10.E: Estimation (Exercises)

You may want to use the Analysis Lab and various calculators for some of these exercises.

Calculators:

General Questions

Q1

When would the mean grade in a class on a final exam be considered a statistic? When would it be considered a parameter? (relevant section)

Q2

Define bias in terms of expected value. (relevant section)

Q3

Is it possible for a statistic to be unbiased yet very imprecise? How about being very accurate but biased? (relevant section)

Q4

Why is a $$99\%$$ confidence interval wider than a $$95\%$$ confidence interval? (relevant section & relevant section)

Q5

When you construct a $$95\%$$ confidence interval, what are you $$95\%$$ confident about? (relevant section)

Q6

What is the difference in the computation of a confidence interval between cases in which you know the population standard deviation and cases in which you have to estimate it? (relevant section & relevant section)

Q7

Assume a researcher found that the correlation between a test he or she developed and job performance was $$0.55$$ in a study of $$28$$ employees. If correlations under $$0.35$$ are considered unacceptable, would you have any reservations about using this test to screen job applicants? (relevant section)

Q8

What is the effect of sample size on the width of a confidence interval? (relevant section & relevant section)

Q9

How does the $$t$$ distribution compare with the normal distribution? How does this difference affect the size of confidence intervals constructed using $$z$$ relative to those constructed using $$t$$? Does sample size make a difference? (relevant section)

Q10

The effectiveness of a blood-pressure drug is being investigated. How might an experimenter demonstrate that, on average, the reduction in systolic blood pressure is $$20$$ or more? (relevant section & relevant section)

Q11

A population is known to be normally distributed with a standard deviation of $$2.8$$.

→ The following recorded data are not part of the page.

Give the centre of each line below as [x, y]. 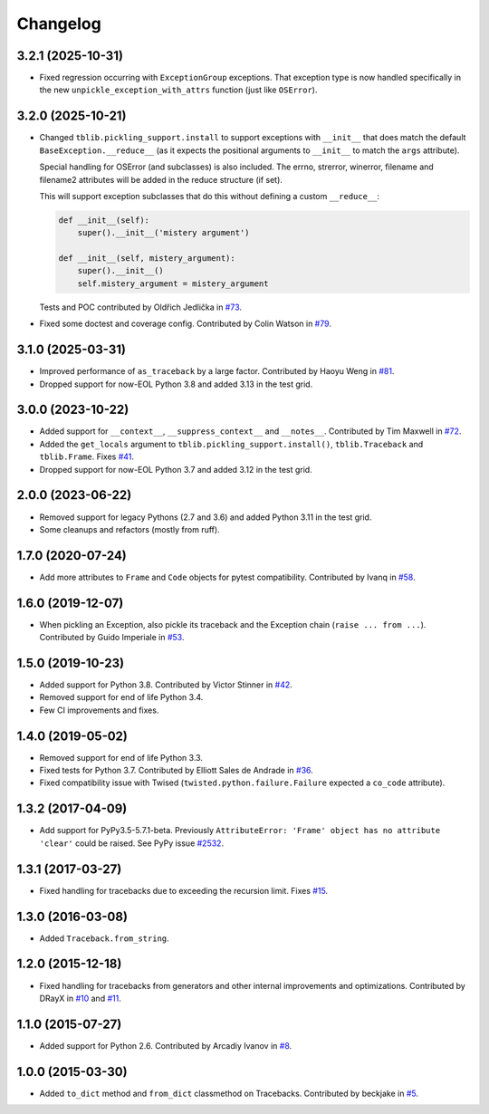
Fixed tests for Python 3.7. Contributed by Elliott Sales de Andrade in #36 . [177, 771]
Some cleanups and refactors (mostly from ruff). [130, 529]
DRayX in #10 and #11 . [80, 998]
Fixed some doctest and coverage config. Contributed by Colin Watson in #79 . [186, 324]
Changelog [59, 24]
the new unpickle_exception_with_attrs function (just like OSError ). [178, 90]
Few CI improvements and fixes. [99, 710]
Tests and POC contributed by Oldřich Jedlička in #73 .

1. Compute the $$95\%$$ confidence interval on the mean based on the following sample of nine: $$8, 9, 10, 13, 14, 16, 17, 20, 21$$.
2. Now compute the $$99\%$$ confidence interval using the same data. (relevant section)

Q12

A person claims to be able to predict the outcome of flipping a coin. This person is correct $$16/25$$ times. Compute the $$95\%$$ confidence interval on the proportion of times this person can predict coin flips correctly. What conclusion can you draw about this test of his ability to predict the future? (relevant section)

Q13

What does it mean that the variance (computed by dividing by $$N$$) is a biased statistic? (relevant section)

Q14

A confidence interval for the population mean computed from an $$N$$ of $$16$$ ranges from $$12$$ to $$28$$. A new sample of $$36$$ observations is going to be taken. You can't know in advance exactly what the confidence interval will be because it depends on the random sample. Even so, you should have some idea of what it will be. Give your best estimation. (relevant section)

Q15

You take a sample of $$22$$ from a population of test scores, and the mean of your sample is $$60$$.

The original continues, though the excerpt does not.